Alright, here’s the deal:

man in white long sleeve shirt

We’re selling a house.

You’re looking at houses.

That’s called synergy.

Now, we could have gone with the usual blerghy: “stunning open-plan living” schtick, but that's about as fun as watching a 45 minute slideshow on your weird uncle's 2003 Gold Cost holiday.

And...

We respect your 3-second attention span WAY more than that. (Promise)

So instead, we went with humour.

Why?

Well, we're just not very good at following the "rules", that's why. 

So, heads up: the people in the photos? Not us.

We don’t look like that. No one does. 

Trust me - it's better this way. 

But... Just in case there's some kind of confusion:

The house and land are definitely for sale!

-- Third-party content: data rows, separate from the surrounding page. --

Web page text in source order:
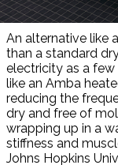
An alternative like
than a standard
electricity as a
like an Amba
reducing the
dry and free of
wrapping up in a
stiffness and
Johns Hopkins

This is not a joke or some kind of elaborate deep-fake.

Ain't nobody got time for dat.

But... I knew we'd have this trouble so I asked my lawyer, and he made me say this: 

The Actual Disclaimer:
We’ve done our homework. Everything in this ad is accurate, true, and correct to the best of our knowledge. All the details, descriptions, and facts about the property are spot on.  They're just written in a way that won't bore your socks off like a regular real-estate listing. /snore

I added that last bit, but I don't think anyone will notice.  

Who reads that legal stuff anyway!? ha!

So, what happens next?

Well...

Maybe you buy the place?

Maybe you don’t. 

Maybe you send this to a friend and say: 

“Yo!  It's Chuck!  You know that stupidly brilliant house ad I was telling you about? Well take a look at this!” 

<share link>

Either way, you're probs reading this on the toilet, so, ewww... don't forget to wash your hands. 


What?

Still here? 

Well don't be shy... get in touch!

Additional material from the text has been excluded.